There is no question that the ECM plays a defining role in the initiation and progression of major cardiovascular diseases, including ischemic heart disease, hypertensive heart disease, valvular disease, pediatric and adult cardiomyopathies and cardiovascular malformations, arteriosclerotic and vascular disease, and cerebrovascular disease. Advances in our understanding of ECM roles will yield new approaches towards the prevention, detection and treatment of cardiovascular disease states.2

ECM abnormalities form a milestone event in aging and increased susceptibility to cardiovascular disease.

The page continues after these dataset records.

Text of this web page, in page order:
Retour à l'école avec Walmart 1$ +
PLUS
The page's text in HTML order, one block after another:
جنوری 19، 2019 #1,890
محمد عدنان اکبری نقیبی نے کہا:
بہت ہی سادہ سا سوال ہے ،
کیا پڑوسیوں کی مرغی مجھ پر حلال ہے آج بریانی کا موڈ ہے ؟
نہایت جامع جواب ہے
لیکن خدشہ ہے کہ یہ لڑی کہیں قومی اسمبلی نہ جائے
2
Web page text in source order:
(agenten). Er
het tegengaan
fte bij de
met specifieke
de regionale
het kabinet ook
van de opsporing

Thus, new discoveries can yield improvements in approaches to maintain a healthy ECM that contributes to prolonged longevity and health span. Moreover, since an abnormal ECM is a common defining point in a number of diseases including neurodegenerative disorders, cancer, and inflammatory, autoimmune and fibrotic conditions, new ECM discoveries within the setting of the cardiovascular system will transcend to overall health and disease concepts.

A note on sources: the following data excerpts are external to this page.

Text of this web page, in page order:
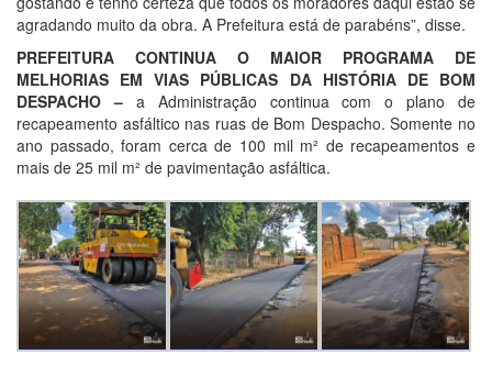
agradando muito da obra. A Prefeitura está de parabéns”, disse.
PREFEITURA CONTINUA O MAIOR PROGRAMA DE
MELHORIAS EM VIAS PÚBLICAS DA HISTÓRIA DE BOM
DESPACHO –a Administração continua com o plano de
recapeamento asfáltico nas ruas de Bom Despacho. Somente no
ano passado, foram cerca de 100 mil m² de recapeamentos e
mais de 25 mil m² de pavimentação asfáltica.

Current Knowledge Gaps in ECM roles in Cardiac Physiology and Pathophysiology

Table 1 summarizes a number of areas that require thorough investigation for a full understanding of ECM roles, both in the healthy aging environment as well as following pathology. Note that the areas are synergistic, as defining what the ECM is at the cellular and molecular scales and developing more selective ECM imaging tools will provide the knowledge on which to build computational models. This will in turn generate novel hypotheses regarding how cell and ECM interactions and signaling interact during aging and after pathology such as myocardial infarction (MI; heart attack), chronic pressure overload of the heart (hypertension), or diabetes- all of which will reveal how ECM influences physiology and pathology of the left ventricle (LV).

Table 1.

Fundamental Knowledge Gaps

We need to:

  • define the composition of the ECM in the healthy and post-MI heart (Cardiac ECM Atlas).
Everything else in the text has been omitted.